**Records for the task**
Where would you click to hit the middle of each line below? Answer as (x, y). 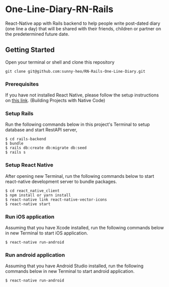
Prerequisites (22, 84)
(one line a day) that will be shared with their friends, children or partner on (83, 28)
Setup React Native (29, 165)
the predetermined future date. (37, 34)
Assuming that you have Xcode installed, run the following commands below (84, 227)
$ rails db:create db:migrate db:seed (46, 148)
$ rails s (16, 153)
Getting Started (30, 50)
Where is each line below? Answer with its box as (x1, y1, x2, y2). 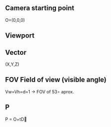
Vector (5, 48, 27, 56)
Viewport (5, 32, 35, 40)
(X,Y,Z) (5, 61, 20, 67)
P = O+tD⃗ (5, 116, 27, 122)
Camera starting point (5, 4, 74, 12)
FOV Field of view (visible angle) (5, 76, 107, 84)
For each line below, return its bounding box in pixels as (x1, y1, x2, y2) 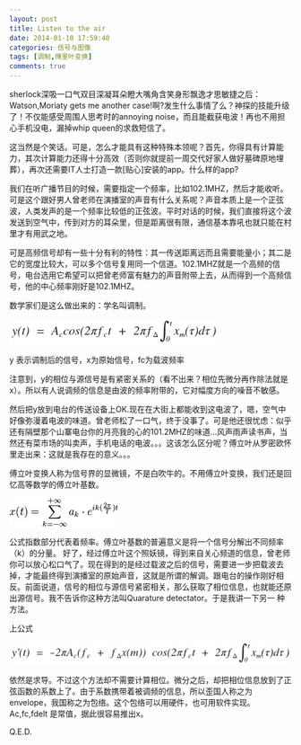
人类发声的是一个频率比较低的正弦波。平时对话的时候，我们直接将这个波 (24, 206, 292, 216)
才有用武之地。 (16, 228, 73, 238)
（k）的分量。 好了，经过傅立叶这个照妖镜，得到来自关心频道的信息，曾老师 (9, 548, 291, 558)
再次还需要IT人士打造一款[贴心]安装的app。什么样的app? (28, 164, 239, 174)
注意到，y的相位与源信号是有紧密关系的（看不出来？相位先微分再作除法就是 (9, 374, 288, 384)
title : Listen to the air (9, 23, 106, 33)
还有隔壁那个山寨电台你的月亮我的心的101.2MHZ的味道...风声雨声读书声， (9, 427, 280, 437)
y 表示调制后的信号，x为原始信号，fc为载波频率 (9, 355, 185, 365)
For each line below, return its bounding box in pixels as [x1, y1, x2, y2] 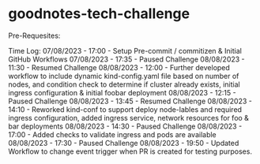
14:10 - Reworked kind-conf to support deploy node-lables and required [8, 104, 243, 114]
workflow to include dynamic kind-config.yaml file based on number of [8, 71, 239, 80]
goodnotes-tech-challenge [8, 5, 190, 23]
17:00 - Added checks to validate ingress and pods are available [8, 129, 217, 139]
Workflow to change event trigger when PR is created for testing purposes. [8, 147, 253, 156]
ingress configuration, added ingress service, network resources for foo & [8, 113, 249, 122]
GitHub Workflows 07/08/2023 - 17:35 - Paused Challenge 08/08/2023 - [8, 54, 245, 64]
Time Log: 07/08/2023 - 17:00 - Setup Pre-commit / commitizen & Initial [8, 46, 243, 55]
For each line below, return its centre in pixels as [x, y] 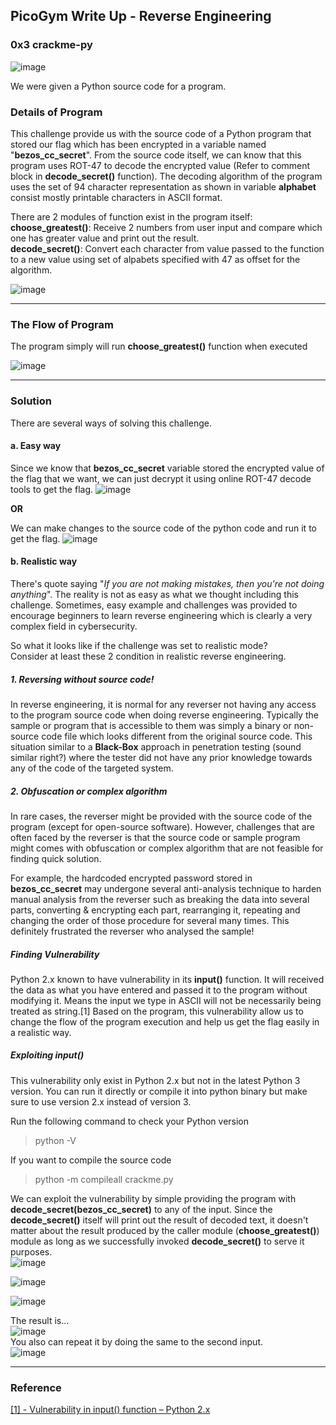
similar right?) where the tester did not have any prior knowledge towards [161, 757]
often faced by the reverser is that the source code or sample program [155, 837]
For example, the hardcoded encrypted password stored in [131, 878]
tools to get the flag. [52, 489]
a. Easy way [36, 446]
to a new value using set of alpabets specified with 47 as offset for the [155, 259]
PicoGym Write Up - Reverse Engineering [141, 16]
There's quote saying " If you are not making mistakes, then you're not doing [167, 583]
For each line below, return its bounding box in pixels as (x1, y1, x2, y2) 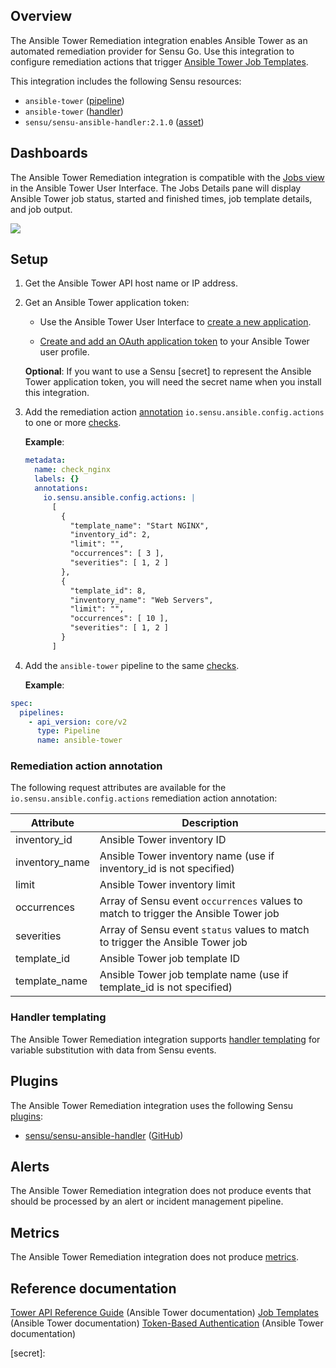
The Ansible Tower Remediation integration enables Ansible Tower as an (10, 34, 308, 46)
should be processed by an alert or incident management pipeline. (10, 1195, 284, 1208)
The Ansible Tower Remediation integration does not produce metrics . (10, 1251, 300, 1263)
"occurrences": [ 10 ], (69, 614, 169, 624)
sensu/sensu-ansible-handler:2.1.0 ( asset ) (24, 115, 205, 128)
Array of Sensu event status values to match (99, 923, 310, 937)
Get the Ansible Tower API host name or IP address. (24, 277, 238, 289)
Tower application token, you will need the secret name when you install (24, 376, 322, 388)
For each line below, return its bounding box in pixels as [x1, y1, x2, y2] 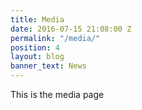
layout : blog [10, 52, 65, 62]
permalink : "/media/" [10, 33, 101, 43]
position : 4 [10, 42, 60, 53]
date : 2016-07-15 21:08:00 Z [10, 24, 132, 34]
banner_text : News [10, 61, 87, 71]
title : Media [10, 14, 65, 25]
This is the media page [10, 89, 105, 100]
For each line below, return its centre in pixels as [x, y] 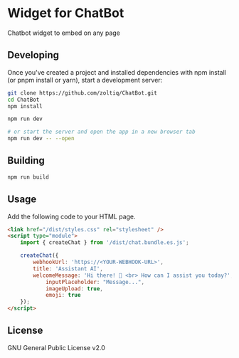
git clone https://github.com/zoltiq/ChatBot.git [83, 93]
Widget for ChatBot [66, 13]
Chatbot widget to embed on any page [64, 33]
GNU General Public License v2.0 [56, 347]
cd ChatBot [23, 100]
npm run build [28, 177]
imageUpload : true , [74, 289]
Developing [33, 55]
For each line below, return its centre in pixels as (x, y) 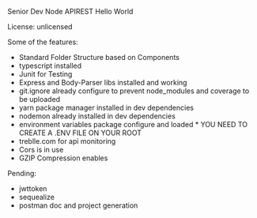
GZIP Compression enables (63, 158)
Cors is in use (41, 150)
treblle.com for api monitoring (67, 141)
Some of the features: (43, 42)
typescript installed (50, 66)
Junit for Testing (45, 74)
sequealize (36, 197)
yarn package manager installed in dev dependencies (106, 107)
---
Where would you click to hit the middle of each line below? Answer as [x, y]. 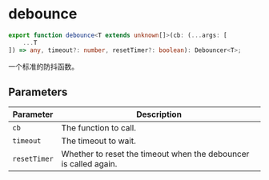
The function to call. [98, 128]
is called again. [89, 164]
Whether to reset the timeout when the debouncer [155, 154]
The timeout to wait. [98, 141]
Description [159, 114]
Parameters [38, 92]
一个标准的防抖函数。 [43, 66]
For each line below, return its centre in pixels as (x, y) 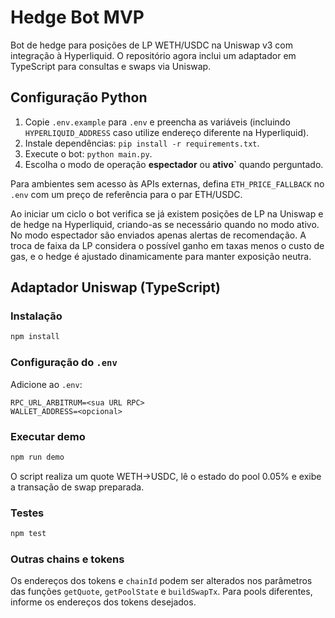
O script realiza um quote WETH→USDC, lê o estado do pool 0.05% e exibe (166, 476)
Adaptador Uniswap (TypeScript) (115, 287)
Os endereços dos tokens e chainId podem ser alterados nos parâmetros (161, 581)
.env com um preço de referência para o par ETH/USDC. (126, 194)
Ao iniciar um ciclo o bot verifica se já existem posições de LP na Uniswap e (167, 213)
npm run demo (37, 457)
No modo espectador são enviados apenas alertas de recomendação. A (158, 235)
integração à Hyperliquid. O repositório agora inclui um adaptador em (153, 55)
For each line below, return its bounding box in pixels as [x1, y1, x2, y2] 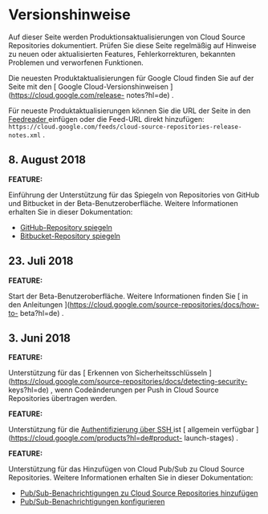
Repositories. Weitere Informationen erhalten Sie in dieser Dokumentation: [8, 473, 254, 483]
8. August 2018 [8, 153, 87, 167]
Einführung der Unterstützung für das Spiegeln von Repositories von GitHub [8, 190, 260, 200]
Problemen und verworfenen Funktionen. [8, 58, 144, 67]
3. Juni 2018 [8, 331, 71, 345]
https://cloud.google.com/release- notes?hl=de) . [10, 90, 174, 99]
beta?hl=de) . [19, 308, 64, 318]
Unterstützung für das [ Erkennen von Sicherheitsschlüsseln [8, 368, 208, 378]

**What to do**
Beginning with the line above that contains "Setup React Native (29, 165)" and finishing with the line that contains "Viewport (5, 32, 35, 40)", print those lines exactly and only. Skip all pictures.

**Response for this exercise**
Setup React Native (29, 165)
the predetermined future date. (37, 34)
Assuming that you have Xcode installed, run the following commands below (84, 227)
$ rails db:create db:migrate db:seed (46, 148)
$ rails s (16, 153)
Getting Started (30, 50)
Where is each line below? Answer with its box as (x1, y1, x2, y2). 
Vector (5, 48, 27, 56)
Viewport (5, 32, 35, 40)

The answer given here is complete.